On Wed, Jul 21, 2021 at 1:01 AM Valerio Luccio <valerio.luccio(a)nyu.edu> wrote:
Hi list,
I have a hosted engine running on a CentOS 8. The engine and all the VM's are stored
on a 4-node gluster. I had some issues with the gluster and then the hosted-engine stopped
working (even though the virtualization dashboard showed 4 virtual machines running). I
tried to "systemctl restart" the hosted-engine, but it failed. I try to reboot
the server and the hosted-engine still will not come up.
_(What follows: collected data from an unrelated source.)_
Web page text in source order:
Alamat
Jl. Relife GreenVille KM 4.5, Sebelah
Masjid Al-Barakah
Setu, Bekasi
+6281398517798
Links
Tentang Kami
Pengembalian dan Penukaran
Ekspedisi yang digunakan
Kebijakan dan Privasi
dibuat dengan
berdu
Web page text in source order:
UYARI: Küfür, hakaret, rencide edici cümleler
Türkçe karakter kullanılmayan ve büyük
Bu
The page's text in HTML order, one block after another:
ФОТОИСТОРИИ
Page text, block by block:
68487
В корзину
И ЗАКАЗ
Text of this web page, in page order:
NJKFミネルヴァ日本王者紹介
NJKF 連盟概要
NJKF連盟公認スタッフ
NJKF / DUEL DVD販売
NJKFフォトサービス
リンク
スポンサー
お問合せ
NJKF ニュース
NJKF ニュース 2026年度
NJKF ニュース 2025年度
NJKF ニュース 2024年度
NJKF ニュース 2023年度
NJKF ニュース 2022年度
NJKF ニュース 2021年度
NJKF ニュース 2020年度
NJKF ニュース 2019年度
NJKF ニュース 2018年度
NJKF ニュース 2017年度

Note that the server has no issue
mounting the gluster:
$ df
hydra1:/MRIData 390664407040 20530130012 370134277028 6%
/rhev/data-center/mnt/glusterSD/hydra1:_MRIData
$ ls -l
/rhev/data-center/mnt/glusterSD/hydra1\:_MRIData/6547dc22-b89e-4f14-8958-c9e8d27b29a4/
drwxr-xr-x. 2 vdsm kvm 4.0K Mar 29 12:24 dom_md
drwxr-xr-x. 2 vdsm kvm 4.0K Jul 20 17:47 ha_agent
drwxr-xr-x. 12 vdsm kvm 4.0K Apr 1 16:32 images
drwxr-xr-x. 4 vdsm kvm 4.0K Mar 29 12:24 master
Where "hydra1" is one of my gluster nodes and MRIData is the volume name.
Here is the relevant snippet from /var/log/ovirt-hosted-engine-ha/agent.log
MainThread::INFO::2021-07-20
17:29:07,584::agent::67::ovirt_hosted_engine_ha.agent.agent.Agent::(run)
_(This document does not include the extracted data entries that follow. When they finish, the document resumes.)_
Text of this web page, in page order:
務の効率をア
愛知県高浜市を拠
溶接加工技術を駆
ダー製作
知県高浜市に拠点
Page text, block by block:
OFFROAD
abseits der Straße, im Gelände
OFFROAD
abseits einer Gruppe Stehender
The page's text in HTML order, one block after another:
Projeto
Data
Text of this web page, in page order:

ovirt-hosted-engine-ha agent 2.4.6 started
MainThread::INFO::2021-07-20
17:29:07,594::hosted_engine::242::ovirt_hosted_engine_ha.agent.hosted_engine.HostedEngine::(_get_hostname)
Certificate common name not found, using hostname to identify host
MainThread::INFO::2021-07-20
17:29:07,635::hosted_engine::548::ovirt_hosted_engine_ha.agent.hosted_engine.HostedEngine::(_initialize_broker)
Initializing ha-broker connection
MainThread::INFO::2021-07-20
17:29:07,636::brokerlink::82::ovirt_hosted_engine_ha.lib.brokerlink.BrokerLink::(start_monitor)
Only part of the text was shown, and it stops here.